+++ Information shown +++
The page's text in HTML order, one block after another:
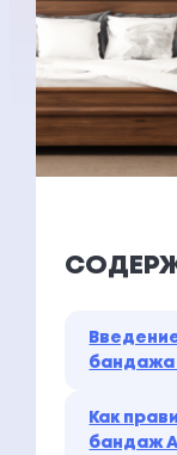
бандажа
Как
бандаж
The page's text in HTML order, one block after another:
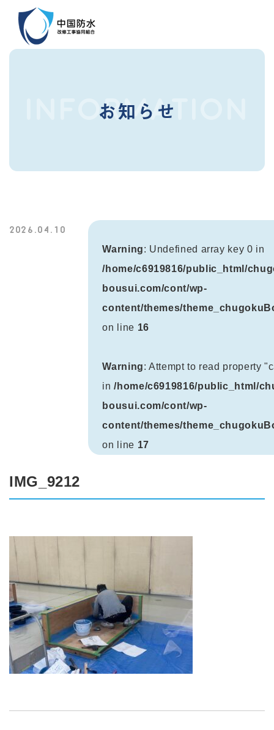
INFORMATION
お知らせ
2026.04.10
Warning: Undefined array key 0 in
/home/c6919816/public_html/
bousui.com/cont/wp-
content/themes/
on line 16
Warning: Attempt to read property
in/home/c6919816/public_html/
bousui.com/cont/wp-
content/themes/
on line 17
IMG_9212
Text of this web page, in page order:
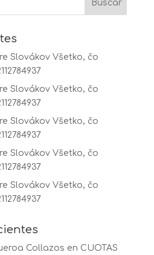
Slovákov Všetko, čo
Slovákov Všetko, čo
Slovákov Všetko, čo
Slovákov Všetko, čo
Slovákov Všetko, čo
Collazos en CUOTAS
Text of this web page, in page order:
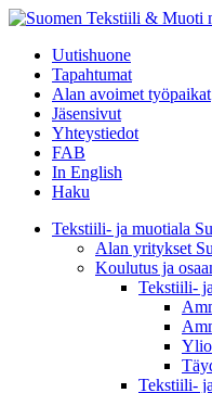
Uutishuone
Tapahtumat
Alan avoimet työpaikat
Jäsensivut
Yhteystiedot
FAB
In English
Haku
Tekstiili- ja muotiala
Alan yritykset
Koulutus ja
Tekstiili-
Tekstiili-
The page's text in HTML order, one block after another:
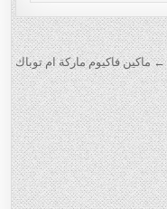
← ماكين فاكيوم ماركة ام توباك
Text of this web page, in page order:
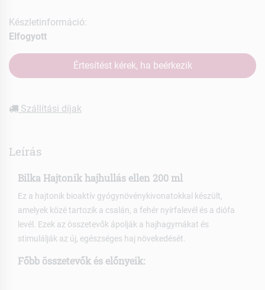
Készletinformáció:
Elfogyott
Értesítést kérek, ha beérkezik
Szállítási díjak
Leírás
Bilka Hajtonik hajhullás ellen 200 ml
Ez a hajtonik bioaktív gyógynövénykivonatokkal készült,
amelyek közé tartozik a csalán, a fehér nyírfalevél és a diófa
levél. Ezek az összetevők ápolják a hajhagymákat és
stimulálják az új, egészséges haj növekedését.
Főbb összetevők és előnyeik:
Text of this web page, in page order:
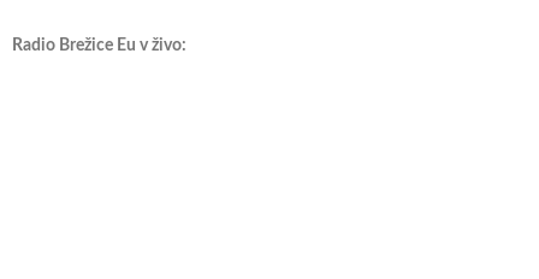
Radio Brežice Eu v živo:
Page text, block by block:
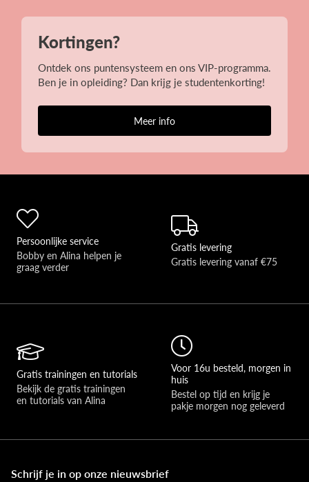
Kortingen?
Ontdek ons puntensysteem en ons VIP-programma.
Ben je in opleiding? Dan krijg je studentenkorting!
Meer info
Persoonlijke service
Bobby en Alina helpen je
graag verder
Gratis levering
Gratis levering vanaf €75
Gratis trainingen en tutorials
Bekijk de gratis trainingen
en tutorials van Alina
Voor 16u besteld, morgen in
huis
Bestel op tijd en krijg je
pakje morgen nog geleverd
Schrijf je in op onze nieuwsbrief
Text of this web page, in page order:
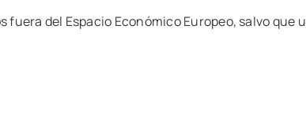
del Espacio Económico Europeo, salvo que
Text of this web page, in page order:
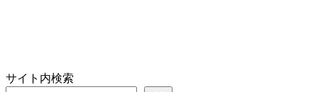
サイト内検索
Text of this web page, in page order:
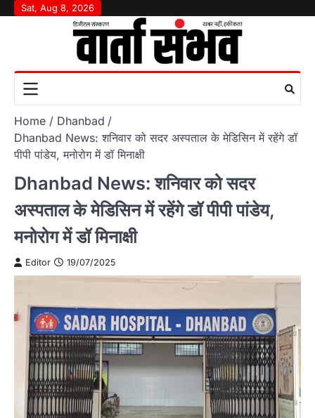
SkipSat, Aug 8, 2026
Home
Dhanbad
Dhanbad News: शनिवार को सदर अस्पताल के मेडिसिन में रहेंगे डॉ
पीपी पांडेय, मनोरोग में डॉ मिनाक्षी
Dhanbad News: शनिवार को सदर
अस्पताल के मेडिसिन में रहेंगे डॉ पीपी पांडेय,
मनोरोग में डॉ मिनाक्षी
Editor 19/07/2025
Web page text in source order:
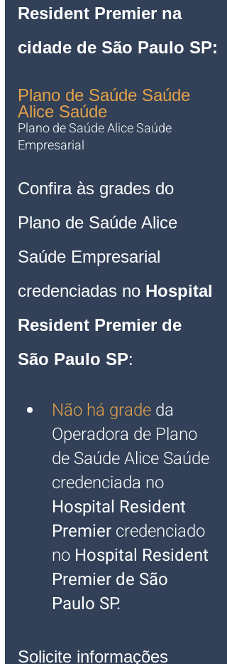
Resident Premier na
cidade de São Paulo SP:
Plano de Saúde Saúde
Alice Saúde
Plano de Saúde Alice Saúde
Empresarial
Confira às grades do
Plano de Saúde Alice
Saúde Empresarial
credenciadas no Hospital
Resident Premier de
São Paulo SP:
Não há grade da
Operadora de Plano
de Saúde Alice Saúde
credenciada no
Hospital Resident
Premier credenciado
no Hospital Resident
Premier de São
Paulo SP.
Solicite informações
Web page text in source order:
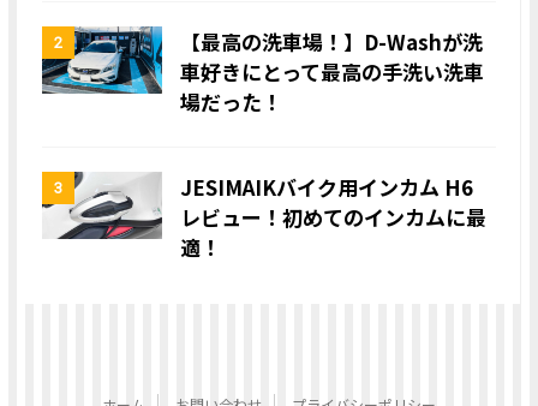
2
【最高の洗車場！】D-Washが洗
車好きにとって最高の手洗い洗車
場だった！
3
JESIMAIKバイク用インカム H6
レビュー！初めてのインカムに最
適！
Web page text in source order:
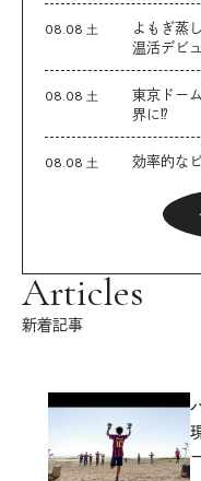
08.08 土
よもぎ蒸
温活デビュ
08.08 土
東京ドー
界に⁉︎
08.08 土 効率的な
Articles
新着記事
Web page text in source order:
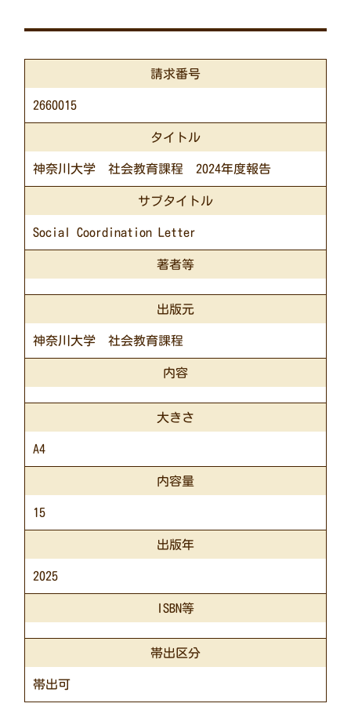
請求番号
2660015
タイトル
神奈川大学 社会教育課程 2024年度報告
サブタイトル
Social Coordination Letter
著者等
出版元
神奈川大学 社会教育課程
内容
大きさ
A4
内容量
15
出版年
2025
ISBN等
帯出区分
帯出可
+++
» **Activity**
Please retype the data exactly, but do not carry over any picture.

» **Answer for the task**
The page's text in HTML order, one block after another:
бандажа
Как
бандаж
The page's text in HTML order, one block after another:
INFORMATION
お知らせ
2026.04.10
Warning: Undefined array key 0 in
/home/c6919816/public_html/
bousui.com/cont/wp-
content/themes/
on line 16
Warning: Attempt to read property
in/home/c6919816/public_html/
bousui.com/cont/wp-
content/themes/
on line 17
IMG_9212
Text of this web page, in page order:
Slovákov Všetko, čo
Slovákov Všetko, čo
Slovákov Všetko, čo
Slovákov Všetko, čo
Slovákov Všetko, čo
Collazos en CUOTAS
Text of this web page, in page order:
Uutishuone
Tapahtumat
Alan avoimet työpaikat
Jäsensivut
Yhteystiedot
FAB
In English
Haku
Tekstiili- ja muotiala
Alan yritykset
Koulutus ja
Tekstiili-
Tekstiili-
The page's text in HTML order, one block after another:
← ماكين فاكيوم ماركة ام توباك
Text of this web page, in page order:
Készletinformáció:
Elfogyott
Értesítést kérek, ha beérkezik
Szállítási díjak
Leírás
Bilka Hajtonik hajhullás ellen 200 ml
Ez a hajtonik bioaktív gyógynövénykivonatokkal készült,
amelyek közé tartozik a csalán, a fehér nyírfalevél és a diófa
levél. Ezek az összetevők ápolják a hajhagymákat és
stimulálják az új, egészséges haj növekedését.
Főbb összetevők és előnyeik:
Text of this web page, in page order:
Radio Brežice Eu v živo:
Page text, block by block:
Kortingen?
Ontdek ons puntensysteem en ons VIP-programma.
Ben je in opleiding? Dan krijg je studentenkorting!
Meer info
Persoonlijke service
Bobby en Alina helpen je
graag verder
Gratis levering
Gratis levering vanaf €75
Gratis trainingen en tutorials
Bekijk de gratis trainingen
en tutorials van Alina
Voor 16u besteld, morgen in
huis
Bestel op tijd en krijg je
pakje morgen nog geleverd
Schrijf je in op onze nieuwsbrief
Text of this web page, in page order:
del Espacio Económico Europeo, salvo que
Text of this web page, in page order:
サイト内検索
Text of this web page, in page order:
SkipSat, Aug 8, 2026
Home
Dhanbad
Dhanbad News: शनिवार को सदर अस्पताल के मेडिसिन में रहेंगे डॉ
पीपी पांडेय, मनोरोग में डॉ मिनाक्षी
Dhanbad News: शनिवार को सदर
अस्पताल के मेडिसिन में रहेंगे डॉ पीपी पांडेय,
मनोरोग में डॉ मिनाक्षी
Editor 19/07/2025
Web page text in source order:
Resident Premier na
cidade de São Paulo SP:
Plano de Saúde Saúde
Alice Saúde
Plano de Saúde Alice Saúde
Empresarial
Confira às grades do
Plano de Saúde Alice
Saúde Empresarial
credenciadas no Hospital
Resident Premier de
São Paulo SP:
Não há grade da
Operadora de Plano
de Saúde Alice Saúde
credenciada no
Hospital Resident
Premier credenciado
no Hospital Resident
Premier de São
Paulo SP.
Solicite informações
Web page text in source order:
2
【最高の洗車場！】D-Washが洗
車好きにとって最高の手洗い洗車
場だった！
3
JESIMAIKバイク用インカム H6
レビュー！初めてのインカムに最
適！
Web page text in source order:
08.08 土
よもぎ蒸
温活デビュ
08.08 土
東京ドー
界に⁉︎
08.08 土 効率的な
Articles
新着記事
Web page text in source order:
請求番号
2660015
タイトル
神奈川大学 社会教育課程 2024年度報告
サブタイトル
Social Coordination Letter
著者等
出版元
神奈川大学 社会教育課程
内容
大きさ
A4
内容量
15
出版年
2025
ISBN等
帯出区分
帯出可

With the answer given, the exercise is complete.